The red flag on the parking meter was visible, and sure enough, Scott Seomin found a souvenir on his windshield. But it wasn’t a parking ticket from the city of West Hollywood, California. Instead, it was a poem that went like this:
The meter was red, as time had expired.
In the rush of the season, we knew you’d be tired.
A parking ticket would just make you blue,
And in the holiday spirit this just would not do.
So during this time of friendship and good cheer,
Season’s greetings to you and best wishes all year.
What a pleasant surprise: A mysterious meter maid who doubled as a poet.
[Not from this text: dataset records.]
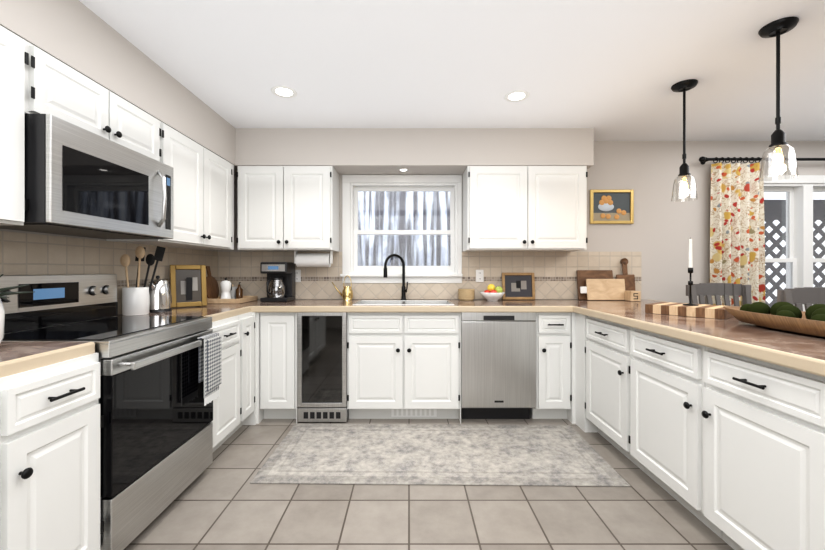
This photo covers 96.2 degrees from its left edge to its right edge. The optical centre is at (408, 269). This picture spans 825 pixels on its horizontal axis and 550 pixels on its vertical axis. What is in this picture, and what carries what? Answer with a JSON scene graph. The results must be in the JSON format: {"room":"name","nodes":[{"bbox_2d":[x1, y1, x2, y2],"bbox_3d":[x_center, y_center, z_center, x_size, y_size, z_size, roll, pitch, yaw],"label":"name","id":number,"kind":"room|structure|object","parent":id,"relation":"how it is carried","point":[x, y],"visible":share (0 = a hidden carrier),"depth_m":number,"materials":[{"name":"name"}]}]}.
{"room":"kitchen","nodes":[
{"label":"kitchen","id":0,"kind":"room"},
{"bbox_2d":[0,229,217,314],"bbox_3d":[-1.875,-0.012,0.840,0.150,2.400,5.580,0,0,0],"label":"wall","id":1,"kind":"structure","parent":0,"point":[8,230],"depth_m":1.87,"materials":[{"name":"grey paint"}]},
{"bbox_2d":[0,231,219,314],"bbox_3d":[-1.795,0.051,1.875,0.010,0.447,3.150,0,0,0],"label":"backsplash","id":2,"kind":"structure","parent":1,"relation":"attached to","point":[20,253],"depth_m":2.06,"materials":[{"name":"tile"}]},
{"bbox_2d":[0,0,593,174],"bbox_3d":[-0.110,-1.054,0.840,3.380,0.317,5.280,0,0,0],"label":"soffit","id":3,"kind":"structure","parent":0,"point":[80,37],"depth_m":3.17,"materials":[{"name":"grey paint"}]},
{"bbox_2d":[0,25,35,224],"bbox_3d":[-1.634,-0.532,0.966,0.328,0.720,0.931,0,0,0],"label":"upper cabinet","id":4,"kind":"object","parent":3,"relation":"hanging from","point":[17,55],"depth_m":1.38,"materials":[{"name":"white wood"}]},
{"bbox_2d":[36,47,163,162],"bbox_3d":[-1.634,-0.752,1.815,0.328,0.281,0.764,0,0,0],"label":"upper cabinet","id":5,"kind":"object","parent":3,"relation":"hanging from","point":[62,92],"depth_m":1.72,"materials":[{"name":"white wood"}]},
{"bbox_2d":[0,114,173,238],"bbox_3d":[-1.569,-0.394,1.815,0.459,0.427,0.754,0,0,0],"label":"microwave","id":6,"kind":"object","parent":5,"relation":"attached to","point":[80,182],"visible":0.98,"depth_m":1.63,"materials":[{"name":"silver metal"}]},
{"bbox_2d":[106,124,233,249],"bbox_3d":[-1.634,-0.532,2.674,0.328,0.720,0.950,0,0,0],"label":"upper cabinet","id":7,"kind":"object","parent":3,"relation":"hanging from","point":[203,180],"depth_m":2.60,"materials":[{"name":"white wood"}]},
{"bbox_2d":[236,166,338,252],"bbox_3d":[-1.062,-0.532,3.314,0.813,0.720,0.328,0,0,0],"label":"upper cabinet","id":8,"kind":"object","parent":3,"relation":"hanging from","point":[295,209],"depth_m":3.15,"materials":[{"name":"white wood"}]},
{"bbox_2d":[462,166,587,251],"bbox_3d":[1.011,-0.532,3.314,1.021,0.720,0.328,0,0,0],"label":"upper cabinet","id":9,"kind":"object","parent":3,"relation":"hanging from","point":[505,208],"depth_m":3.15,"materials":[{"name":"white wood"}]},
{"bbox_2d":[124,416,733,549],"bbox_3d":[1.825,1.238,0.840,7.550,0.100,5.580,0,0,0],"label":"floor","id":10,"kind":"structure","parent":0,"point":[220,502],"depth_m":1.80,"materials":[{"name":"tile"}]},
{"bbox_2d":[0,374,11,549],"bbox_3d":[-1.488,0.754,0.784,0.615,0.868,0.570,0,0,0],"label":"base cabinet","id":11,"kind":"object","parent":10,"relation":"on","point":[5,379],"depth_m":1.09,"materials":[{"name":"white wood"}]},
{"bbox_2d":[4,350,103,549],"bbox_3d":[-1.488,0.754,1.250,0.615,0.868,0.362,0,0,0],"label":"base cabinet","id":12,"kind":"object","parent":10,"relation":"on","point":[57,421],"depth_m":1.25,"materials":[{"name":"white wood"}]},
{"bbox_2d":[0,342,94,373],"bbox_3d":[-1.505,0.301,0.966,0.589,0.050,0.932,0,0,0],"label":"countertop","id":13,"kind":"structure","parent":12,"relation":"on","point":[13,355],"depth_m":1.28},
{"bbox_2d":[0,274,32,342],"bbox_3d":[-1.433,0.135,1.250,0.233,0.283,0.150,0,0,0],"label":"vase","id":14,"kind":"object","parent":13,"relation":"on","point":[2,313],"visible":1,"depth_m":1.28,"materials":[{"name":"white ceramic"}]},
{"bbox_2d":[0,274,220,549],"bbox_3d":[-1.437,0.606,1.815,0.703,1.165,0.754,0,0,0],"label":"range","id":15,"kind":"object","parent":10,"relation":"on","point":[160,379],"visible":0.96,"depth_m":1.71,"materials":[{"name":"silver metal"}]},
{"bbox_2d":[197,333,220,405],"bbox_3d":[-1.109,0.547,2.061,0.049,0.371,0.162,0,0,0],"label":"towel","id":16,"kind":"object","parent":15,"relation":"hanging from","point":[209,352],"depth_m":2.03,"materials":[{"name":"white fabric"}]},
{"bbox_2d":[210,314,243,451],"bbox_3d":[-1.488,0.754,2.402,0.615,0.868,0.407,0,0,0],"label":"base cabinet","id":17,"kind":"object","parent":10,"relation":"on","point":[228,408],"depth_m":2.45,"materials":[{"name":"white wood"}]},
{"bbox_2d":[118,306,251,317],"bbox_3d":[-1.505,0.301,2.525,0.589,0.050,0.654,0,0,0],"label":"countertop","id":18,"kind":"structure","parent":17,"relation":"on","point":[206,311],"depth_m":2.48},
{"bbox_2d":[120,246,165,315],"bbox_3d":[-1.664,0.062,2.311,0.223,0.430,0.214,0,0,0],"label":"utensil crock","id":19,"kind":"object","parent":18,"relation":"on","point":[136,300],"visible":1,"depth_m":2.26,"materials":[{"name":"white ceramic"}]},
{"bbox_2d":[146,275,171,312],"bbox_3d":[-1.680,0.157,2.489,0.160,0.240,0.242,0,0,0],"label":"kettle","id":20,"kind":"object","parent":18,"relation":"on","point":[160,297],"visible":0.92,"depth_m":2.42,"materials":[{"name":"silver metal"}]},
{"bbox_2d":[170,265,206,307],"bbox_3d":[-1.649,0.119,2.771,0.235,0.314,0.068,0,0,-40],"label":"photo frame","id":21,"kind":"object","parent":18,"relation":"on","point":[188,287],"visible":1,"depth_m":2.76,"materials":[{"name":"brown metal"}]},
{"bbox_2d":[244,310,255,424],"bbox_3d":[-1.488,0.754,2.732,0.615,0.868,0.254,0,0,0],"label":"base cabinet","id":22,"kind":"object","parent":10,"relation":"on","point":[249,315],"depth_m":2.76,"materials":[{"name":"white wood"}]},
{"bbox_2d":[256,314,297,423],"bbox_3d":[-1.024,0.754,3.167,0.313,0.868,0.616,0,0,0],"label":"base cabinet","id":23,"kind":"object","parent":10,"relation":"on","point":[276,334],"depth_m":2.86,"materials":[{"name":"white wood"}]},
{"bbox_2d":[297,312,348,421],"bbox_3d":[-0.674,0.755,3.158,0.381,0.866,0.600,0,0,0],"label":"wine cooler","id":24,"kind":"object","parent":10,"relation":"on","point":[321,366],"visible":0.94,"depth_m":2.87,"materials":[{"name":"stainless steel"},{"name":"black glass"},{"name":"black plastic"}]},
{"bbox_2d":[347,302,460,423],"bbox_3d":[-0.040,0.754,3.167,0.883,0.868,0.616,0,0,0],"label":"base cabinet","id":25,"kind":"object","parent":10,"relation":"on","point":[400,366],"depth_m":2.86,"materials":[{"name":"white wood"}]},
{"bbox_2d":[207,298,658,313],"bbox_3d":[0.214,0.301,3.151,4.027,0.050,0.642,0,0,0],"label":"countertop","id":26,"kind":"structure","parent":25,"relation":"on","point":[294,306],"depth_m":2.88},
{"bbox_2d":[206,266,257,303],"bbox_3d":[-1.560,0.121,3.215,0.340,0.310,0.370,0,0,0],"label":"tray","id":27,"kind":"object","parent":26,"relation":"on","point":[230,294],"visible":0.98,"depth_m":3.13,"materials":[{"name":"brown wood"}]},
{"bbox_2d":[260,262,294,301],"bbox_3d":[-1.170,0.104,3.304,0.230,0.345,0.272,0,0,0],"label":"coffee maker","id":28,"kind":"object","parent":26,"relation":"on","point":[280,284],"visible":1,"depth_m":3.22,"materials":[{"name":"black plastic"}]},
{"bbox_2d":[332,275,352,299],"bbox_3d":[-0.612,0.163,3.400,0.193,0.228,0.100,0,0,0],"label":"watering can","id":29,"kind":"object","parent":26,"relation":"on","point":[347,293],"visible":1,"depth_m":3.37,"materials":[{"name":"gold metal"}]},
{"bbox_2d":[458,289,474,300],"bbox_3d":[0.525,0.226,3.385,0.153,0.102,0.153,0,0,0],"label":"woven basket","id":30,"kind":"object","parent":26,"relation":"on","point":[466,294],"visible":1,"depth_m":3.32,"materials":[{"name":"beige wicker"}]},
{"bbox_2d":[480,284,504,300],"bbox_3d":[0.750,0.201,3.330,0.224,0.151,0.224,0,0,0],"label":"fruit bowl","id":31,"kind":"object","parent":26,"relation":"on","point":[493,293],"visible":1,"depth_m":3.27,"materials":[{"name":"white ceramic"}]},
{"bbox_2d":[502,273,534,299],"bbox_3d":[1.015,0.150,3.435,0.300,0.250,0.045,0,0,0],"label":"photo frame","id":32,"kind":"object","parent":26,"relation":"on","point":[518,286],"visible":0.98,"depth_m":3.43,"materials":[{"name":"brown wood"}]},
{"bbox_2d":[577,258,635,299],"bbox_3d":[1.827,0.083,3.412,0.525,0.386,0.102,0,0,0],"label":"cutting boards","id":33,"kind":"object","parent":26,"relation":"on","point":[598,285],"visible":0.83,"depth_m":3.39,"materials":[{"name":"brown wood"}]},
{"bbox_2d":[625,291,640,300],"bbox_3d":[2.000,0.232,3.309,0.090,0.090,0.091,0,0,0],"label":"block","id":34,"kind":"object","parent":26,"relation":"on","point":[632,295],"visible":0.96,"depth_m":3.27,"materials":[{"name":"brown wood"}]},
{"bbox_2d":[250,423,630,486],"bbox_3d":[0.170,1.183,2.438,2.111,0.009,0.824,0,0,0],"label":"rug","id":35,"kind":"object","parent":10,"relation":"on","point":[459,454],"visible":1,"depth_m":2.33,"materials":[{"name":"grey fabric"}]},
{"bbox_2d":[461,312,535,418],"bbox_3d":[0.694,0.755,3.156,0.579,0.866,0.603,0,0,0],"label":"dishwasher","id":36,"kind":"object","parent":10,"relation":"on","point":[498,365],"visible":0.77,"depth_m":2.86,"materials":[{"name":"silver metal"}]},
{"bbox_2d":[530,314,579,425],"bbox_3d":[1.135,0.754,3.167,0.300,0.868,0.616,0,0,0],"label":"base cabinet","id":37,"kind":"object","parent":10,"relation":"on","point":[557,335],"depth_m":2.86,"materials":[{"name":"white wood"}]},
{"bbox_2d":[580,310,623,453],"bbox_3d":[1.593,0.754,2.437,0.616,0.868,0.538,0,0,0],"label":"base cabinet","id":38,"kind":"object","parent":10,"relation":"on","point":[601,339],"depth_m":2.46,"materials":[{"name":"white wood"}]},
{"bbox_2d":[686,283,751,305],"bbox_3d":[2.551,0.648,2.840,0.522,1.080,0.500,0,0,0],"label":"chair","id":39,"kind":"object","parent":10,"relation":"on","point":[716,290],"visible":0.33,"depth_m":3.05,"materials":[{"name":"grey"}]},
{"bbox_2d":[624,322,823,549],"bbox_3d":[1.593,0.754,1.642,0.616,0.868,1.052,0,0,0],"label":"base cabinet","id":40,"kind":"object","parent":10,"relation":"on","point":[716,426],"depth_m":1.48,"materials":[{"name":"white wood"}]},
{"bbox_2d":[576,306,824,369],"bbox_3d":[1.753,0.301,1.701,0.995,0.050,2.302,0,0,0],"label":"countertop","id":41,"kind":"structure","parent":40,"relation":"on","point":[790,346],"depth_m":1.65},
{"bbox_2d":[645,237,733,318],"bbox_3d":[1.763,0.036,2.318,0.300,0.480,0.400,0,0,-37],"label":"candlestick","id":42,"kind":"object","parent":41,"relation":"on","point":[690,309],"visible":1,"depth_m":2.26,"materials":[{"name":"brown wood"}]},
{"bbox_2d":[724,302,824,337],"bbox_3d":[1.780,0.210,1.500,0.330,0.132,1.120,0,0,0],"label":"bowl","id":43,"kind":"object","parent":41,"relation":"on","point":[789,317],"visible":1,"depth_m":1.67,"materials":[{"name":"brown wood"}]},
{"bbox_2d":[777,287,824,310],"bbox_3d":[2.551,0.648,2.080,0.522,1.080,0.500,0,0,0],"label":"chair","id":44,"kind":"object","parent":10,"relation":"on","point":[807,297],"visible":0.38,"depth_m":2.30,"materials":[{"name":"grey"}]},
{"bbox_2d":[824,370,824,549],"bbox_3d":[1.593,0.754,0.833,0.616,0.868,0.566,0,0,0],"label":"base cabinet","id":45,"kind":"object","parent":10,"relation":"on","point":[824,370],"depth_m":1.15,"materials":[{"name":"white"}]},
{"bbox_2d":[79,0,824,140],"bbox_3d":[1.825,-1.262,0.840,7.550,0.100,5.580,0,0,0],"label":"ceiling","id":46,"kind":"structure","parent":0,"point":[611,70],"depth_m":2.16,"materials":[{"name":"white paint"}]},
{"bbox_2d":[271,86,296,97],"bbox_3d":[-0.850,-1.209,2.520,0.170,0.006,0.170,0,0,0],"label":"recessed light","id":47,"kind":"object","parent":46,"relation":"in","point":[284,92],"visible":1,"depth_m":2.51,"materials":[{"name":"white"}]},
{"bbox_2d":[504,90,528,101],"bbox_3d":[0.750,-1.209,2.580,0.170,0.006,0.170,0,0,0],"label":"recessed light","id":48,"kind":"object","parent":46,"relation":"in","point":[517,96],"visible":1,"depth_m":2.58,"materials":[{"name":"white"}]},
{"bbox_2d":[671,79,697,201],"bbox_3d":[1.800,-0.834,2.420,0.144,0.754,0.144,0,0,0],"label":"pendant light","id":49,"kind":"object","parent":46,"relation":"hanging from","point":[683,86],"visible":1,"depth_m":2.41,"materials":[{"name":"clear glass"}]},
{"bbox_2d":[758,16,798,180],"bbox_3d":[1.835,-0.834,1.840,0.144,0.754,0.144,0,0,0],"label":"pendant light","id":50,"kind":"object","parent":46,"relation":"hanging from","point":[777,28],"visible":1,"depth_m":1.83,"materials":[{"name":"clear glass"}]},
{"bbox_2d":[218,141,824,303],"bbox_3d":[1.825,-0.012,3.555,7.250,2.400,0.150,0,0,0],"label":"wall","id":51,"kind":"structure","parent":0,"point":[660,231],"depth_m":3.48,"materials":[{"name":"grey paint"}]},
{"bbox_2d":[340,175,462,282],"bbox_3d":[-0.071,-0.385,3.530,1.138,1.015,0.200,0,0,0],"label":"kitchen window","id":52,"kind":"structure","parent":51,"relation":"in","point":[452,185],"depth_m":3.48,"materials":[{"name":"white"}]},
{"bbox_2d":[220,252,641,298],"bbox_3d":[0.190,0.051,3.475,3.980,0.447,0.010,0,0,0],"label":"backsplash","id":53,"kind":"structure","parent":51,"relation":"attached to","point":[555,275],"depth_m":3.47,"materials":[{"name":"tile"}]},
{"bbox_2d":[295,270,300,281],"bbox_3d":[-1.050,0.056,3.466,0.072,0.115,0.008,0,0,0],"label":"electrical outlet","id":54,"kind":"object","parent":53,"relation":"attached to","point":[297,275],"visible":0.71,"depth_m":3.46,"materials":[{"name":"white plastic"}]},
{"bbox_2d":[476,270,483,281],"bbox_3d":[0.662,0.056,3.466,0.072,0.115,0.008,0,0,0],"label":"electrical outlet","id":55,"kind":"object","parent":53,"relation":"attached to","point":[479,275],"visible":1,"depth_m":3.46,"materials":[{"name":"white plastic"}]},
{"bbox_2d":[590,190,633,223],"bbox_3d":[1.898,-0.592,3.467,0.404,0.320,0.023,0,0,0],"label":"framed picture","id":56,"kind":"object","parent":51,"relation":"attached to","point":[611,206],"visible":1,"depth_m":3.47,"materials":[{"name":"gold metal"}]},
{"bbox_2d":[699,156,824,164],"bbox_3d":[4.028,-1.007,3.418,2.744,0.062,0.122,0,0,0],"label":"curtain rod","id":57,"kind":"object","parent":51,"relation":"attached to","point":[702,159],"visible":0.9,"depth_m":3.37,"materials":[{"name":"black metal"}]},
{"bbox_2d":[710,162,764,306],"bbox_3d":[3.010,0.098,3.389,0.470,2.150,0.087,0,0,0],"label":"curtain","id":58,"kind":"object","parent":57,"relation":"hanging from","point":[737,240],"visible":0.56,"depth_m":3.39,"materials":[{"name":"multicoloured fabric"}]},
{"bbox_2d":[763,175,824,310],"bbox_3d":[4.202,-0.122,3.546,1.945,1.530,0.168,0,0,0],"label":"dining window","id":59,"kind":"structure","parent":51,"relation":"in","point":[799,260],"depth_m":3.52,"materials":[{"name":"white"}]},
{"label":"outside","id":60,"kind":"structure","parent":0,"visible":0},
{"bbox_2d":[358,192,449,265],"bbox_3d":[-0.047,-0.462,4.380,2.605,2.100,0.001,0,0,0],"label":"curtain","id":61,"kind":"object","parent":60,"point":[412,245],"depth_m":4.38,"materials":[{"name":"white fabric"}]},
{"bbox_2d":[764,192,824,307],"bbox_3d":[4.202,-0.212,4.380,3.795,2.800,0.001,0,0,0],"label":"lattice","id":62,"kind":"object","parent":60,"point":[775,234],"depth_m":4.38,"materials":[{"name":"white wood"}]}
]}
One Advent season, a pastor found a small tree in his office. Its branches were bare. Hanging from one branch was a spent shell casing. What did it mean? On the first day of Christmas, my true love gave to me a cartridge in a bare tree.
A few days later, he got four boxes of children’s candy marketed under the trade name “Nerds.” Attached to each box were several pieces of pipe cleaner which looked like spidery legs. It was “four crawling Nerds,” don’t you see? The next day he received a block of ice wrapped in a Ziplock bag. There were five playing cards stuck to the ice. They were all kings. Five cold kings.
For 12 straight days this pastor received a gift of Christmas. Every day, a different piece of the puzzle. Every day, a different part of the song. Every day, a different greeting in a different location. His office. The secretary’s office. The church kitchen. The men’s room. Even the outside of his office window on day eleven, from which hung eleven Pampers (as in eleven diapers diaping).
Everybody loves a mystery. More to the point, everybody loves solving a mystery. “How did you do that?” the child asks the magician … figuring if the magician would just move slower, or let the child get closer, the child could demystify the magic and be “let in” on the secret.
Most mysteries are solvable with observation and information. If we could just see a little more … or read a little more … we would get it. If you play the game Clue long enough, and pay attention carefully enough, it will become obvious that it had to be … simply had to be … Colonel Mustard, in the drawing room, with the lead pipe.
But there are some mysteries that are not solvable with more information or more time. In fact, the more we see … the more we know … the longer the “seeing and knowing” goes on … the deeper the mystery grows. Science is like that. One answer leads to 20 more questions. And 20 answers lead to 200 more questions.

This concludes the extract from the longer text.